Freeview is owned by the public service broadcasters through Everyone TV, which also operates Freesat and the newer streaming platform Freely. After two years of review, DCMS is expected to set out its position soon, drawing on three options proposed by Ofcom: a costly upgrade of Freeview’s ageing technology; maintaining a bare-bones service with only core PSB channels; or a full switch-off during the 2030s.
The broadcasters have rallied behind the third option. They argue that 2034 is the logical cut-off, when transmission contracts with network operator Arqiva expire. By then, they say, the cost of broadcasting to a dwindling audience will far outweigh the returns from TV advertising.
Ofcom agrees a crunch point is approaching. In July, the regulator warned of a “tipping point” within the next few years, after which it will no longer be commercially viable for broadcasters to carry the costs of DTT.
Others see risks beyond economics. Questions remain over whether internet TV can reliably deliver emergency broadcasts, such as the daily Covid updates, in the way that universally available DTT can. The UK radio industry has also warned that an internet-only future for TV could push up distribution costs and force some radio stations off air if PSBs no longer share Arqiva’s mast network.
“It is a political hot potato,” says Dennis Reed, founder of Silver Voices, who says he has “dissociated” his organisation from the government’s stakeholder forum, which he believes is “heavily biased” towards streaming.
The Future TV Taskforce, representing the PSBs, counters that moving online could “close the digital divide once and for all”. “We want to be able to plan to ensure that no one is left behind,” a spokesperson says, adding that rising DTT costs could otherwise mean cuts to programme budgets.
The numbers show the scale of the challenge. Of the 1.8m Freeview-dependent homes projected for 2035, around 1.1m are expected to have broadband but not use it for TV. The remaining 700,000 are forecast to lack a broadband connection altogether.

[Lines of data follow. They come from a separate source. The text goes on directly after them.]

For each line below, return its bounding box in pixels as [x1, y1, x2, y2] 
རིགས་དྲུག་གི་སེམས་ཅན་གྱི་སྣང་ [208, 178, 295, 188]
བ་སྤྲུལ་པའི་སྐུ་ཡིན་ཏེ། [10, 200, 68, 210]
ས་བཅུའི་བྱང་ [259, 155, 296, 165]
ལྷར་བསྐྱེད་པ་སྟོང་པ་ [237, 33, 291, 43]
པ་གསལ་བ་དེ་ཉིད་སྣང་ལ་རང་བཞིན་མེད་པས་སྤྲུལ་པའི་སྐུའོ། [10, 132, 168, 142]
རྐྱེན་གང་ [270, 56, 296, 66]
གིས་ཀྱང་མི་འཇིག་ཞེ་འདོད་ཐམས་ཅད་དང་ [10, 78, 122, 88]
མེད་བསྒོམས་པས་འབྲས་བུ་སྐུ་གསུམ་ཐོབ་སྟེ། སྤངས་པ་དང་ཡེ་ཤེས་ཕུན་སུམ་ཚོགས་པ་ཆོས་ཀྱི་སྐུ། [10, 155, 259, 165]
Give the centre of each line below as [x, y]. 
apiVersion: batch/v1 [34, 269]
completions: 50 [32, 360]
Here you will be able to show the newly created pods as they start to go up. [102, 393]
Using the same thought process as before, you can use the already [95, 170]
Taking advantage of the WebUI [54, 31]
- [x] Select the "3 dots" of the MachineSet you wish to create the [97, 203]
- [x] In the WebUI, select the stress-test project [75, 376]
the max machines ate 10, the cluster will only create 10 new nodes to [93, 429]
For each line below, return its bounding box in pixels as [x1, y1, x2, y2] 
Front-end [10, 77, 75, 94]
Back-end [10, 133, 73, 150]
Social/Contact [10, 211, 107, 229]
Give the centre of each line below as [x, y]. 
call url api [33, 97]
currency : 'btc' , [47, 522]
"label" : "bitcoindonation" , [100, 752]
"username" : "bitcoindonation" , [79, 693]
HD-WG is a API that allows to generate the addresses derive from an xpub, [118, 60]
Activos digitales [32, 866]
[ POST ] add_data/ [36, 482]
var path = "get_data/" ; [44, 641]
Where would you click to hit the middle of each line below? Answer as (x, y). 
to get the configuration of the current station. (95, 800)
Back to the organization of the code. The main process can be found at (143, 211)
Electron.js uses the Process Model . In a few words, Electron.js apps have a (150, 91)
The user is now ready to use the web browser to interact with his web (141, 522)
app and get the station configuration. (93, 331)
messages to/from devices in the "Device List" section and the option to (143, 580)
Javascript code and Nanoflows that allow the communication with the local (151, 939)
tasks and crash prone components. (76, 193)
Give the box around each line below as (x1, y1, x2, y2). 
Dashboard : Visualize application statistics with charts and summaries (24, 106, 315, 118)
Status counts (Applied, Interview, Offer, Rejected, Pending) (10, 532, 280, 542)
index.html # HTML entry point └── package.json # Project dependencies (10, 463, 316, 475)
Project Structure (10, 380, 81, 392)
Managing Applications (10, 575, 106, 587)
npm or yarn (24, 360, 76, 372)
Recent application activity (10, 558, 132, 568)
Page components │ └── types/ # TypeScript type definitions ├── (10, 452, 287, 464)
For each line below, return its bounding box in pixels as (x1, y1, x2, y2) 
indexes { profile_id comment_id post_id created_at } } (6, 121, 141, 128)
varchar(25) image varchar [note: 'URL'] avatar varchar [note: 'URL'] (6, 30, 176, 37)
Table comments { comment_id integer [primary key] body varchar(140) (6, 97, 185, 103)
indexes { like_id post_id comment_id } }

Veterans of the analogue switch-off, completed in 2012 after 76 years, recall similar fears of “TV blackout chaos”. Around 6 per cent of households were labelled “digital refuseniks”, yet a targeted help scheme and a national campaign, fronted by a robot called Digit Al voiced by Matt Lucas, delivered a largely smooth transition.
This time, the BBC is less keen to foot the bill. Tim Davie, the outgoing director general, has said the corporation should not fund a comparable support programme for a Freeview switch-off.

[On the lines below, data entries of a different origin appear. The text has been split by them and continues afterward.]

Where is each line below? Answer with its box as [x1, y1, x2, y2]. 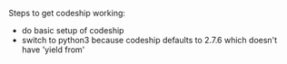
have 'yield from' [21, 44, 85, 55]
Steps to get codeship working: [8, 8, 126, 18]
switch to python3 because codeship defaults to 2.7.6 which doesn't [21, 35, 278, 45]
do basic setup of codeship [21, 25, 124, 35]
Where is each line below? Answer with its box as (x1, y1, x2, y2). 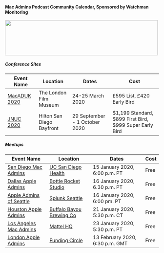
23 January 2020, (92, 220, 135, 227)
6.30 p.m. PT (92, 184, 123, 191)
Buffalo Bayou (49, 206, 82, 213)
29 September (72, 113, 105, 119)
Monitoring (5, 9, 28, 15)
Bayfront (39, 125, 59, 132)
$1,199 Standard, (112, 110, 154, 116)
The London (39, 90, 67, 96)
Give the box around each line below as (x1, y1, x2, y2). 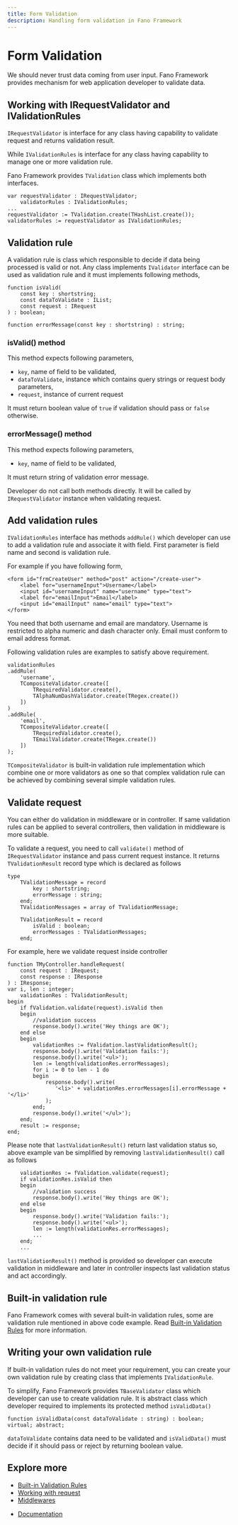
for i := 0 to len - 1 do (33, 1067, 110, 1074)
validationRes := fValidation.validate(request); (20, 1170, 170, 1177)
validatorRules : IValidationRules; (20, 199, 129, 206)
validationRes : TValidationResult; (20, 992, 129, 999)
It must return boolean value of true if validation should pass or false (7, 404, 210, 412)
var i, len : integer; (7, 986, 74, 993)
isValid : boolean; (33, 923, 91, 930)
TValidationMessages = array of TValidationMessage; (20, 904, 179, 911)
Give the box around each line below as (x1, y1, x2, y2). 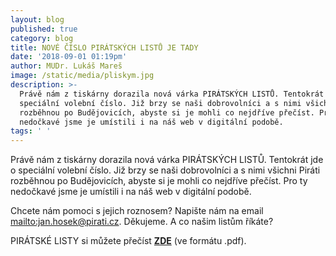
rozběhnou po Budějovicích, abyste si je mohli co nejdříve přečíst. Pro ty (10, 175, 308, 187)
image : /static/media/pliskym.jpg (10, 71, 155, 81)
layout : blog (10, 14, 65, 25)
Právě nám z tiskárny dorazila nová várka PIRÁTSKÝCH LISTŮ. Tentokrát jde (10, 154, 324, 166)
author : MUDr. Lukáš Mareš (10, 61, 123, 71)
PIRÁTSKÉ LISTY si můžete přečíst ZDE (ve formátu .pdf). (10, 235, 247, 247)
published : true (10, 24, 78, 34)
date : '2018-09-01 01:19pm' (10, 52, 128, 62)

Research for Sky by Oliver & Ohlbaum suggests that with early awareness campaigns and digital inclusion measures, only about 330,000 households would ultimately need hands-on help ahead of a 2034 shutdown.
Meanwhile, viewing habits continue to fragment. Audience body Barb says 7 per cent of UK households no longer own a TV set, choosing to watch on other devices. In December, YouTube overtook the BBC’s combined channels in total UK viewing across TVs, smartphones and tablets, albeit measured at a minimum of three minutes.

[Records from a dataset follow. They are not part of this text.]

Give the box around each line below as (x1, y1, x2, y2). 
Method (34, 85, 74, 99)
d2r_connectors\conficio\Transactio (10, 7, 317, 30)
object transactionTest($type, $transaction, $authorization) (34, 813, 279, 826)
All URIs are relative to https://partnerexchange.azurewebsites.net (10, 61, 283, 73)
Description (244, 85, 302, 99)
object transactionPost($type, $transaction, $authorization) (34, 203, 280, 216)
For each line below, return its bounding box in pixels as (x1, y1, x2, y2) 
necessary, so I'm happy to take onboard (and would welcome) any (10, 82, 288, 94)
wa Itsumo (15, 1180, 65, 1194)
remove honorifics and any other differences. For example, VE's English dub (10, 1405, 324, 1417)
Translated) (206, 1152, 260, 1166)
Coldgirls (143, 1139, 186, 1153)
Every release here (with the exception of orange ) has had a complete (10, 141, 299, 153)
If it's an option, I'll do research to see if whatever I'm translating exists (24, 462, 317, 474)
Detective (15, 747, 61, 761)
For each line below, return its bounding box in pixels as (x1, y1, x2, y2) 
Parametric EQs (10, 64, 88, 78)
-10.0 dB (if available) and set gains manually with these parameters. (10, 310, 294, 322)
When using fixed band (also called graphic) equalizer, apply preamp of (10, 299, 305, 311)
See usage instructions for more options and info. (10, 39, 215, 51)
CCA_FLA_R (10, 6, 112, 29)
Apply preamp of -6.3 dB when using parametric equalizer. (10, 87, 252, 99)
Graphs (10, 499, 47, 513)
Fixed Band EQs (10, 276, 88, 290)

That shift may accelerate. YouTube has recently blocked Barb and its partner Kantar from accessing viewing session data, limiting transparency just as online platforms consolidate power.
“When the government chose British Satellite Broadcasting as the ‘winner’ in satellite TV it was Rupert Murdoch’s Sky instead that came out on top,” says a senior TV executive quoted by The Guardian. “There already is such an outsider ready to be the winner in the transition to internet TV; it is YouTube.”
Freeview’s future now hangs on a familiar British dilemma: modernise fast and risk exclusion, or protect universality and pay the price. Either way, the aerial’s days as king of the living room look numbered.